In a variation of the previous embodiment, the regeneration gas from the TSA is not recycled back to the gasifier, but is instead used as fuel for a process heater or a boiler raising steam (not shown). In this case the purity of this hydrogen can exceed 99.99%. The hydrogen recovery is dependent on the amount of impurities (Argon and Nitrogen) coming in with the oxygen, but can be as high as 95-99.9% with high purity oxygen.

Claims

1. A method of hydrogen and methane recovery from syngas from a gasifier, comprising;

a) directing a raw syngas stream from an acid gas removal system, said raw syngas stream comprising CO, methane, and hydrogen stream to a CO and methane removal system, thereby producing pure hydrogen stream and a stream comprising CO and methane; (should we include shift in this??)

b) returning said CO and methane stream to said gasifier, and

c) exporting said hydrogen stream as product.

2. The method of claim 1, wherein said syngas is produced in a hydrogen production unit from refinery residues that are selected from the group consisting of petroleum coke, visbreaker tar, pitch from deasphalting processes, vacuum residues, atmospheric residues, and coal.

3. The method of claim 1, wherein said CO and methane removal system comprises temperature swing adsorption unit.
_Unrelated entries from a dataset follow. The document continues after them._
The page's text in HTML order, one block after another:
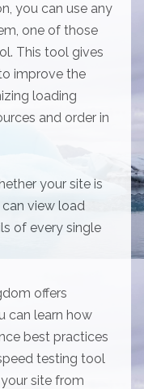
you can use any
one of those
This tool gives
improve the
loading
and order in
your site is
view load
of every single
offers
can learn how
best practices
testing tool
site from
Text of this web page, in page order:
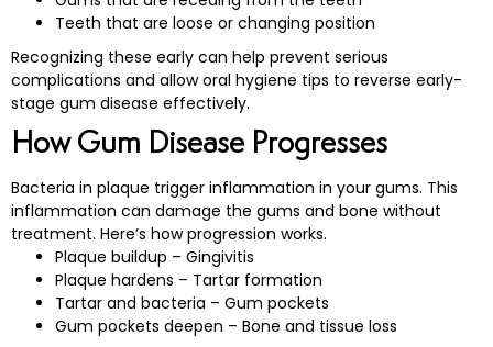
Teeth that are loose or changing position
Recognizing these early can help prevent serious
complications and allow oral hygiene tips to reverse early-
stage gum disease effectively.
How Gum Disease Progresses
Bacteria in plaque trigger inflammation in your gums. This
inflammation can damage the gums and bone without
treatment. Here’s how progression works.
Plaque buildup – Gingivitis
Plaque hardens – Tartar formation
Tartar and bacteria – Gum pockets
Gum pockets deepen – Bone and tissue loss
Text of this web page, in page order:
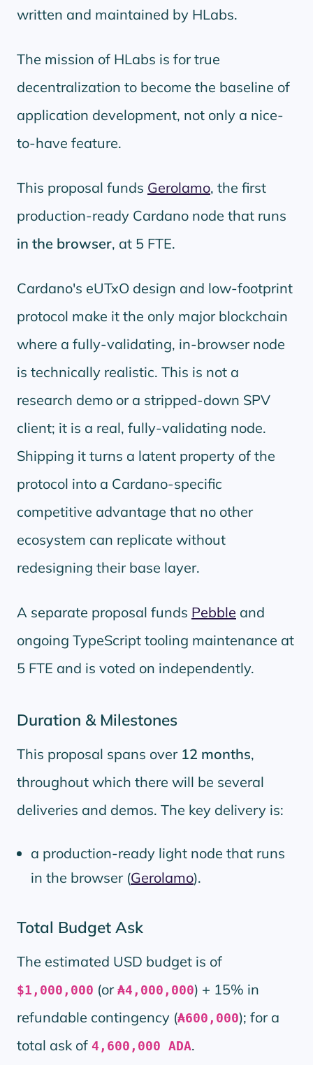
written and maintained by HLabs.
The mission of HLabs is for true
decentralization to become the baseline of
application development, not only a nice-
to-have feature.
This proposal funds Gerolamo, the first
production-ready Cardano node that runs
in the browser, at 5 FTE.
Cardano's eUTxO design and low-footprint
protocol make it the only major blockchain
where a fully-validating, in-browser node
is technically realistic. This is not a
research demo or a stripped-down SPV
client; it is a real, fully-validating node.
Shipping it turns a latent property of the
protocol into a Cardano-specific
competitive advantage that no other
ecosystem can replicate without
redesigning their base layer.
A separate proposal funds Pebble and
ongoing TypeScript tooling maintenance at
5 FTE and is voted on independently.
Duration & Milestones
This proposal spans over 12 months,
throughout which there will be several
deliveries and demos. The key delivery is:
a production-ready light node that runs
in the browser (Gerolamo).
Total Budget Ask
The estimated USD budget is of
$1,000,000 (or ₳4,000,000) + 15% in
refundable contingency (₳600,000); for a
total ask of 4,600,000 ADA.
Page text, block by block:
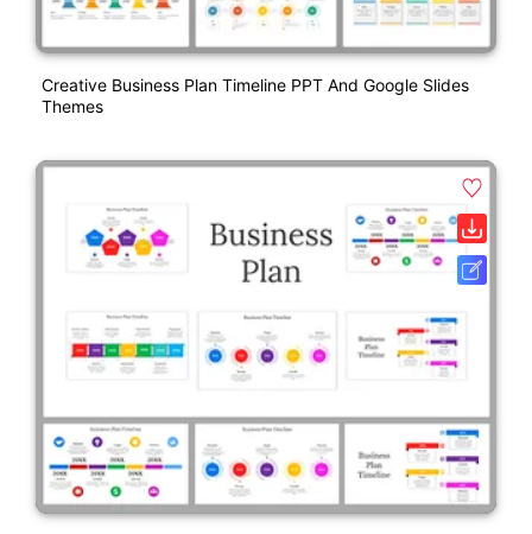
Creative Business Plan Timeline PPT And Google Slides
Themes

4. The method of claim 3, further comprising an indirect heat exchanger that exchanges heat between said raw syngas prior to entry into said acid gas removal system, and said product hydrogen stream after exiting said temperature swing adsorption unit.

5. The method of claim 3, wherein said raw syngas stream exiting said acid gas removal system is at a temperature of between about −40 C and about −60 C.
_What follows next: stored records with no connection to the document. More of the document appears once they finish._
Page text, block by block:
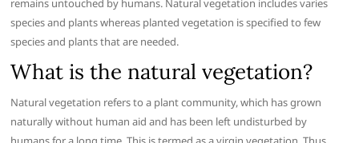
remains untouched by humans. Natural vegetation includes varies
species and plants whereas planted vegetation is specified to few
species and plants that are needed.
What is the natural vegetation?
Natural vegetation refers to a plant community, which has grown
naturally without human aid and has been left undisturbed by
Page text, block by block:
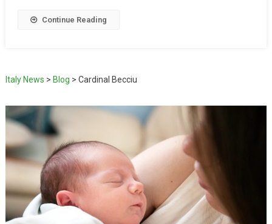
Continue Reading
Italy News > Blog > Cardinal Becciu
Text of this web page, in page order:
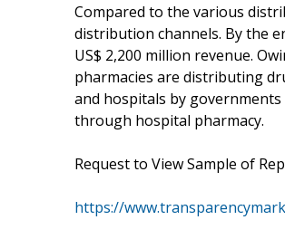
Compared to the various
distribution channels. By the
US$ 2,200 million revenue.
pharmacies are distributing
and hospitals by
through hospital pharmacy.
Request to View Sample of
https://
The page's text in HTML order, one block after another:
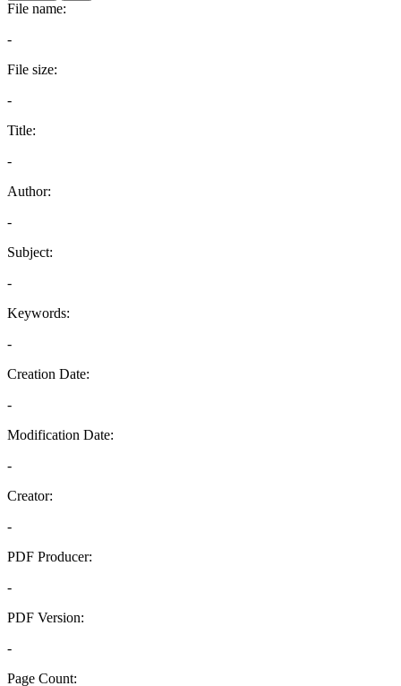
File name:
-
File size:
-
Title:
-
Author:
-
Subject:
-
Keywords:
-
Creation Date:
-
Modification Date:
-
Creator:
-
PDF Producer:
-
PDF Version:
-
Page Count:
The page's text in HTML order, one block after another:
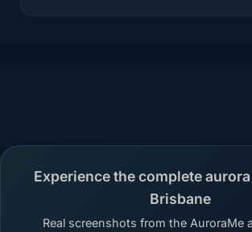
Experience the complete
Brisbane
Real screenshots from the AuroraMe
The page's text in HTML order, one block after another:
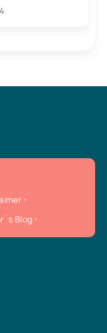
Blog
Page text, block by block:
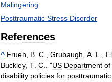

6. The method of claim 5, wherein said raw syngas enters said temperature swing adsorption unit at a temperature of between about −40 C and about −60 C.
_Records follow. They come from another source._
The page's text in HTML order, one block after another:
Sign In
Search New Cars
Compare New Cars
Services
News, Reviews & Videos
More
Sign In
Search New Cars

7. The method of claim 1, wherein said product hydrogen stream has less than about 10 ppmv of carbon monoxide.

8. The method of claim 7, wherein said product hydrogen stream has less than about 1 ppmv of carbon monoxide.

9. The method of claim 1, wherein said product hydrogen stream has a purity of between about 99.0% and about 99.99%.

10. The method of claim 9, wherein the hydrogen recovery of said method is greater than about 90%.

11. The method of claim 10, wherein said hydrogen recovery of said method is greater than about 95%.